Buybacks and dividends
In the recovery from the Great Recession and beyond, the major carriers have enjoyed the most stable, consistently profitable period in their post-deregulation history. As profits swelled, they returned the vast bulk of the cash to investors via dividends, and most of all, repurchases. In the three years from 2017 to 2019, the Big Four recorded total net income of $32.8 billion, and channeled 70% of those earnings into buybacks and dividends, with the former accounting for 80% of that total.
The payroll grants program and the lending facility impose different restrictions on dividends and repurchases. It’s important to recognize that all of the Big Four are signing up for the grants packages, and will hence be subject to its restrictions as a minimum. Its regulations stipulate that all of the cash be used for wages, salaries and benefits. It’s designed to cover all compensation for Q2 and Q3 of this year. To get the cash, the airlines must maintain the same total payroll, and same level of employment as prevailed in the same two quarters in 2019––no layoffs or furloughs permitted. The Big Four will receive around $22.1 billion of the $25 billion total.
But though the program is titled “grants,” only part of the money is actually a capital injection. Thirty-percent of the aid comes in the form of loans for a maximum of five years. The Treasury guarantees repayment to the banks that make those loans, but the airlines must pay the government back, or risk another round of bankruptcies––and as we’ll see, the second program offers a far bigger bailout in the form of fresh credit.
Under the grant program, Delta, for example, will receive a $3.95 billion capital award, plus a loan for $1.7 billion. To get the aid, the carriers are prohibited from repurchasing shares or paying dividends through September 30, 2021.
That rule doesn’t sound exactly brutal, since the Big Four will most likely lack the earnings to return cash to shareholders by late 2021 in any case. But here’s where the additional bans in the second “Lending Program,” bites hard. That provision makes $25 billion available, once again in five year loans, with the Treasury determining the interest rate based on the risks posed by the borrowers, and the rate on government bonds of the same maturities when the loans are made.
It’s not clear whether all of the majors will grab these credits. But American has already announced that it’s applying for a $4.7 billion loan under the Lending Program. It’s likely that the rest of the Big Four will each need billions from the facility as well, because the aid from the Grants Program alone isn’t nearly big enough to plug the gigantic cash shortfalls caused by the shutdown in air travel. Consider Delta, along with Southwest the most profitable of the Big Four. CEO Ed Bastian predicts that revenues will drop 80% in Q2; a similar drop in Q3 is likely. In that scenario, Delta’s revenues would fall from $25 billion over those six months last year to $5 billion. Keep in mind that to qualify for the Grants Program, Delta will need to spend the same $5.6 billion in payroll in Q2 and Q3 of this year as it dispensed in 2019. The looming, multibillion dollar deficit over those two quarters will almost certainly force the majors to grasp the Lending Program as a lifeline.
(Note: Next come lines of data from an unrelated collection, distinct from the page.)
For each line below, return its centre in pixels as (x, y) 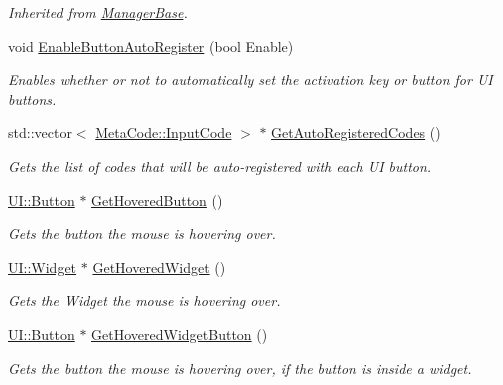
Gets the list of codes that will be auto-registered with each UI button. (220, 165)
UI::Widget (42, 266)
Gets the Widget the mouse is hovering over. (144, 300)
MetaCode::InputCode (163, 132)
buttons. (32, 98)
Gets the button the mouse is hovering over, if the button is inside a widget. (240, 367)
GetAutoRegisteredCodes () (356, 132)
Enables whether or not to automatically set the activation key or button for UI (250, 79)

By taking cash under the Lending Program, the Big Four are submitting to tighter constraints. Repurchases and dividends can only restart one year after the loans are repaid. The term of the Treasury financing is five years. The carriers will make a top priority of paying of back the Treasury, and escaping from these shareholder-unfriendly strictures. But how long will it take them to accumulate the sufficient cash? That uncertainty could make airline stocks a lot less attractive in the years to come than in the recent golden period where plentiful cash flowed back to investors.
CEO pay gets slashed
It’s the Grants Program that hammers pay at the top. It imposes two levels of limits, one for highly-paid managers, and another for the multi-million comp crowd who show up in the annual proxy. For executives earning up to $425,000 in 2019, the carriers are barred from providing raises for two years, until March of 2022. How about the C-suite? Many of the top airline executives already taking voluntary pay cuts. Bastian is forgoing his entire salary for six months, and United’s CEO Oscar Munoz and President Scott Kirby are not collecting their base pay through June. Doug Parker, chief of American, hasn’t taken a salary since 2015.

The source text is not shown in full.